1. Introduction

In this tutorial, we’ll explain how to sort a binary tree, and show the time and space complexity calculations of sorting it.

2. Binary Tree

A binary tree is a tree data structure in which each node has at most two child nodes. The child nodes are called the left child and right child.

A binary tree could have different types: rooted, full, complete, perfect, balanced, or degenerate.

The illustration shows a complete binary tree, which has each level completely filled, but with a possible exception for the last level:

Complete_binary2

Binary trees have two common representations:

  • Array representation: fills the array in a top-down approach, from left to right in each level, and an empty slot for any missing child
  • Linked list representation: represents node object by node data, left pointer, and right pointer

3. Binary Search Tree (BST)

Binary Search Tree, Binary Sorted Tree or BST, is a binary tree satisfies the following condition:

  • For each node, the left sub-tree contains only nodes with values less than that node’s value
  • For each node, the right sub-tree contains only nodes with values greater than that node’s value
  • Left and right sub-trees are also BSTs

The illustration shows a binary search tree of size 9 and depth 3:

Binary search tree

BST keeps the keys in sorted order so that searching for a key or finding a place to insert a key is done in O(n) in the worst case, and O(log n) in the average case, where n is a tree size.

4. Tree Sort

4.1. Definition

Tree sort is an online sorting algorithm that builds a binary search tree from the elements input to be sorted, and then traverses the tree, in-order, so that the elements come out in sorted order.

Let’s look at the steps:

  1. Takes the elements input in an array
  2. Creates a binary search tree by inserting data items from the array into the tree
  3. Performs in-order traversal on the tree to get the elements in sorted order

So we’ll use the array representation of the binary tree as an input to sort it.

4.2. Pseudocode

Since the first step is very simple, we present pseudocode for step two and three.

For the second step of the algorithm, the function keeps looking for the right position for the input element recursively by comparing it to the root of each subtree. The following pseudocode, Insert(Node node, Key value) shows the details of that function:

algorithm insert(node, value):
    // INPUT
    //   node = the input node object
    //   value = the value of node key
    // OUTPUT
    //   Returns the inserted node object

    if node = null:
        return Node(value)
    else if value <= node.value:
        node.left <- insert(node.left, value)
    else:
        node.right <- insert(node.right, value)
    
    return node

For the third step, the function goes through all the tree recursively to get the left side of each subtree printed before the right side.
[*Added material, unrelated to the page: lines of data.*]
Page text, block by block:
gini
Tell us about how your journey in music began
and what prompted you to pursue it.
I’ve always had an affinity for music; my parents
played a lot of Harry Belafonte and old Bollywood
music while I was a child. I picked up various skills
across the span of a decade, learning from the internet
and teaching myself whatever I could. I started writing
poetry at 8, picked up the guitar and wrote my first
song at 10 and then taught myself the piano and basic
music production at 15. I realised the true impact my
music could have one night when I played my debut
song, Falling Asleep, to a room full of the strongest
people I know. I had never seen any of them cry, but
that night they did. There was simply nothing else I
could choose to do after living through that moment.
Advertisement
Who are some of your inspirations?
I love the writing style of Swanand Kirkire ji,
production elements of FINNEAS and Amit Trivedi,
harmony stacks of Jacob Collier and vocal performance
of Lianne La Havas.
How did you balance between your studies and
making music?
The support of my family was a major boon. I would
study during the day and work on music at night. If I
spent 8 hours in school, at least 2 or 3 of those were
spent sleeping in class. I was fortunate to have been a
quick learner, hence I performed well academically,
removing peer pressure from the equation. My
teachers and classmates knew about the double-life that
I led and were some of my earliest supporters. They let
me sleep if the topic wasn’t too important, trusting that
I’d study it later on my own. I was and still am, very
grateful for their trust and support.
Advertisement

This guarantees to print the tree in order. The following pseudocode, traverseInOrder(Node node) shows the details of that function:

algorithm traverseInOrder(node):
    // INPUT
    //   node = the input node object
    // OUTPUT
    //   Prints the final BST in ascending order

    if node != null:
        traverseInOrder(node.left)
        print(node.value)
        traverseInOrder(node.right)

5. Complexity Analysis

5.1. Time Complexity

Given the following two points:

  • Inserting a new node in a BST takes O(log n) in the average case and O(n) in the worst case, as mentioned before
  • The input array to tree sort algorithm is of size n

So the time complexity for constructing the BST is the time of inserting n nodes, which results in total time complexity of O(n log n) in the average case, and O(n^2) in the worst case. We’ll name it T(BST Insertion).

For the traversal time complexity, it takes steps equal to the tree size to read and print all the nodes, so it takes n steps. So that the time complexity of traversing and printing the BST in order is O(n), and we’ll name it T(BST Traversal).
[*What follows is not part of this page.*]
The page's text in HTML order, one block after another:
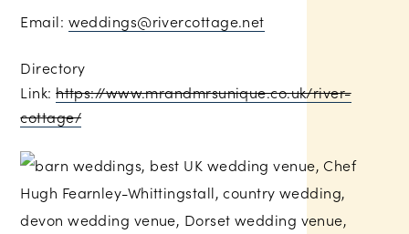
Email: weddings@rivercottage.net
Directory
Link:https://www.mrandmrsunique.co.uk/river-
cottage/

Finally, the worst-case time complexity of sorting a binary tree using the steps of the tree sort algorithm is as follows:

T(SortingBinaryTree) =  T(BST Insertion) +  T(BST Traversal) = O(n^2) + O(n) = O(n^2)

The calculations of the worst-case assume an unbalanced BST. To maintain the average case, a balanced BST is needed.

To build a balanced binary search tree, we need a different data structure to maintain the balancing, and we call it a self-balancing (or height balancing) binary search tree. Most known implementations of the self-balancing BST are AVL Tree, B-Tree, Red-Black Tree, and Splay Tree.

5.2. Space Complexity

As we need to create n nodes for n elements during all the steps, so the space complexity is O(n).

6. Conclusion

In this tutorial, we explained, in a nutshell, the binary tree, the binary search tree, and the tree sort algorithm. Then we showed the pseudocode of the main two functions of the algorithm; inserting a new node in newly created BST, and traversing this BST to print it in ascending order.

Finally, we showed the time and space complexity of tree sort.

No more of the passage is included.